One of the most important benefits of selling receivables is that it permits hospitals to build working capital at a time when new sources of funds are limited at best.
Pressure to reduce the national deficit, for instance, could compel the Federal government to take steps toward limiting the use of hospital revenue bonds as tax-exempt investment vehicles. As a result, traditional financing through hospital revenue bonds could be modified to resemble that of Industrial Development Agency revenue bonds.
By selling receivables, hospitals gain welcome flexibility in managing their obligations. The method improves liquidity and cash flow through reduced days outstanding in receivables. Proceeds enable hospitals to retire some debts, thus holding down debt-to-equity ratios and enhancing borrowing power in the marketplace.
Because the method can reduce short-term debt through borrowing at lower interest rates over longer periods of time, it also helps maintain favorable credit ratings. This increases the likelihood of future transactions and enhances debt service coverage ratios.
While most hospitals borrow funds at or above the prime interest rate, selling accounts receivable allows them to reach capital markets at costs below the prime rate.
These savings and improved flexibility give hospitals the ability to pay vendors more quickly, creating an opportunity to negotiate better contracts and prices.

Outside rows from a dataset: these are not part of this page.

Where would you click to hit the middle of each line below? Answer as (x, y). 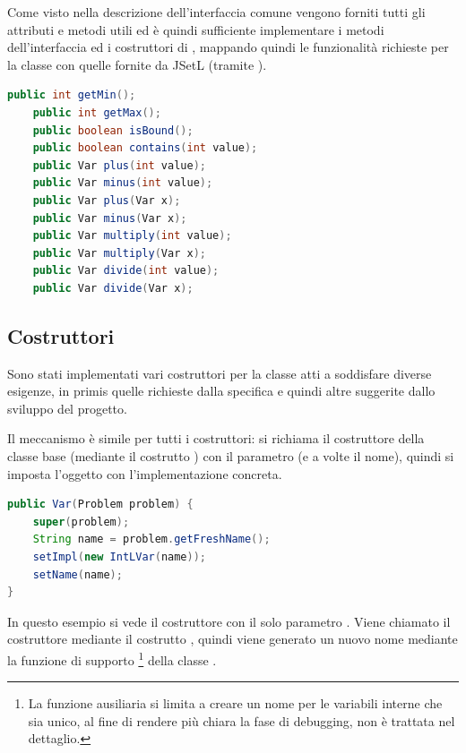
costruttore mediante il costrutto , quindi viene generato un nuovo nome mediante (233, 639)
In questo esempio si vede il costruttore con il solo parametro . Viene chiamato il (229, 621)
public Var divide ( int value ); (126, 271)
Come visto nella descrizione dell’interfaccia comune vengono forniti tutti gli (216, 12)
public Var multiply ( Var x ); (119, 253)
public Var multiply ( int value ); (132, 236)
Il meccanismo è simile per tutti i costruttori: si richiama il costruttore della (216, 438)
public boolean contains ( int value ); (145, 148)
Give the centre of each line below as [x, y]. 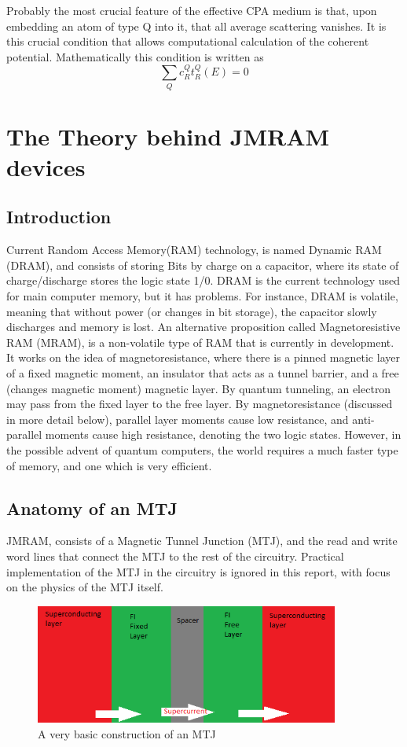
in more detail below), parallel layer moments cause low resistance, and [178, 419]
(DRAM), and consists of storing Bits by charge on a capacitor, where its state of [203, 265]
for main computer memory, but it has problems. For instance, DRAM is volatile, [202, 296]
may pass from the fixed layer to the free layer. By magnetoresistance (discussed [200, 404]
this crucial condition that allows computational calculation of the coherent [188, 41]
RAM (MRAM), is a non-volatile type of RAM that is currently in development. [200, 342]
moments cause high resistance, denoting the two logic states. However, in [223, 434]
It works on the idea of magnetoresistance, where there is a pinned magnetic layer [203, 357]
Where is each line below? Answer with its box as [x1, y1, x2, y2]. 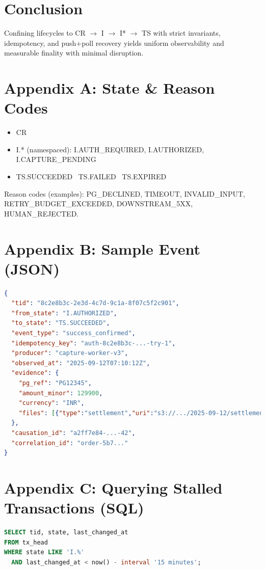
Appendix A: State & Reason [4, 77, 215, 98]
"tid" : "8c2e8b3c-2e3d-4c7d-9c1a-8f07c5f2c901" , [11, 300, 179, 307]
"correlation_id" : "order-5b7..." [11, 439, 128, 447]
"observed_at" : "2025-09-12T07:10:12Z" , [11, 359, 150, 367]
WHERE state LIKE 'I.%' [4, 549, 85, 556]
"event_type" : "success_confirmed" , [11, 330, 136, 337]
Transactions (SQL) [4, 497, 144, 518]
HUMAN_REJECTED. [4, 208, 79, 219]
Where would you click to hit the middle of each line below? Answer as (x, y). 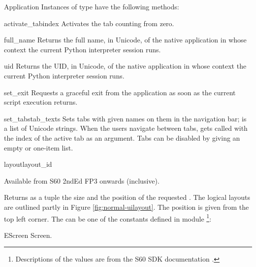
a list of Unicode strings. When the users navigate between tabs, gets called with (126, 128)
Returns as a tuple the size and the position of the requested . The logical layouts (127, 197)
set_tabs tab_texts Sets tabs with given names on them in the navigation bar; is (125, 118)
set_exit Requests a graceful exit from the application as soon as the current (120, 92)
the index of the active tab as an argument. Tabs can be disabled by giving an (122, 137)
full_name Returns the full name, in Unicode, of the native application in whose (125, 40)
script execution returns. (41, 102)
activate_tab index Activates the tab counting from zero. (89, 23)
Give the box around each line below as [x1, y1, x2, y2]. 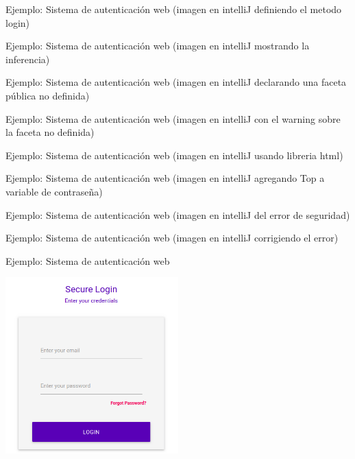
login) [5, 15, 30, 30]
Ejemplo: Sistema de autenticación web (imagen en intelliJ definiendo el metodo [5, 2, 342, 16]
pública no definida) [5, 88, 90, 102]
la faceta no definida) [5, 125, 95, 139]
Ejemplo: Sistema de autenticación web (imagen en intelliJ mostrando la [5, 38, 310, 53]
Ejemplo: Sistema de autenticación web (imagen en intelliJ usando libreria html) [5, 148, 343, 162]
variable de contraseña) [5, 184, 103, 198]
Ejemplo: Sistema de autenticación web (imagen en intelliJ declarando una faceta [5, 75, 347, 89]
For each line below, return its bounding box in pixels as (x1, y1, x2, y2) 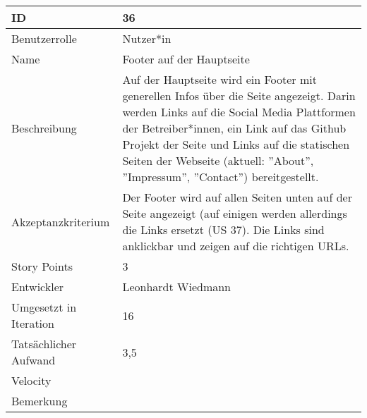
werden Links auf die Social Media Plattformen (122, 104, 356, 120)
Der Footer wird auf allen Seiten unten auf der (122, 189, 352, 205)
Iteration (11, 315, 54, 331)
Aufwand (11, 352, 56, 368)
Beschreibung (11, 120, 77, 136)
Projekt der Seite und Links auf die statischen (122, 136, 350, 152)
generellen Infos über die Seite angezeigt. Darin (122, 87, 356, 104)
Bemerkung (11, 393, 68, 409)
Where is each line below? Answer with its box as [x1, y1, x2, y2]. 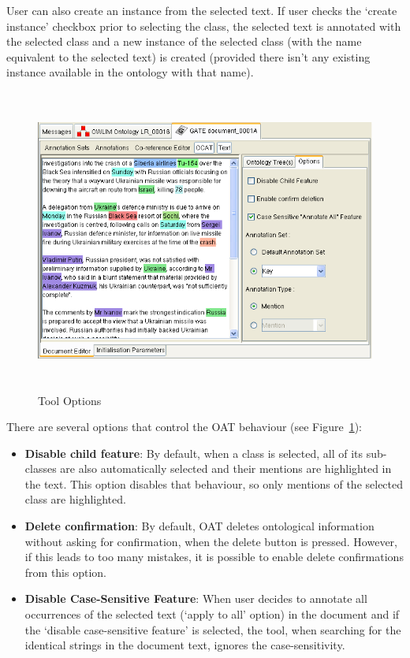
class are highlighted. [24, 491, 126, 507]
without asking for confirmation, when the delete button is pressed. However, [24, 533, 397, 549]
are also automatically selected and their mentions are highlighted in [60, 460, 392, 477]
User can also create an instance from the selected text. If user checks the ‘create [6, 2, 397, 18]
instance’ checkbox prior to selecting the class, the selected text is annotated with [6, 17, 401, 34]
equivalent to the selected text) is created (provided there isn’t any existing [6, 48, 371, 65]
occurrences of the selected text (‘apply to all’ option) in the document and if [24, 606, 400, 623]
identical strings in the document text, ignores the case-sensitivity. [24, 637, 345, 653]

Receivables financing also allows hospitals to use new-found liquid assets to increase yields. For example, assets can be used as a more effective way of funding depreciation costs by investing receivable proceeds for longer than normal periods and at higher rates. If the maturity date on the investment is placed further out, yields are greater than under traditional terms.
By keeping internal banking transactions at arm's length, hospitals can use those funds to make loans to for-profit subsidiaries or joint venture partnership at market or below-market rates, without threatening their tax-exempt status.
A new concept
The concept of financing accounts receivable is relatively new for hospitals. Only recently has a variety of financing programs become available, most of them currently sponsored by banks, financial groups, and through group pooling arrangements.
Traditionally, hospitals had access only to factoring programs, a process that involved pledging their accounts receivable as collateral in exchange for cash. Exercising this option also depended on the hospital's creditworthiness. Covenants of hospital bond issues, however, often prohibited them from pledging those assets and using factoring as a source of capital.
On the other hand, accounts receivable financing, if done on a non-recourse basis, involves the actual sale of these assets in keeping with terms of the Financial Accounting Standards Board Statement 77, which views the transactions as true sales. Now, most hospitals can take advantage of the method without violating the terms of their bond covenants.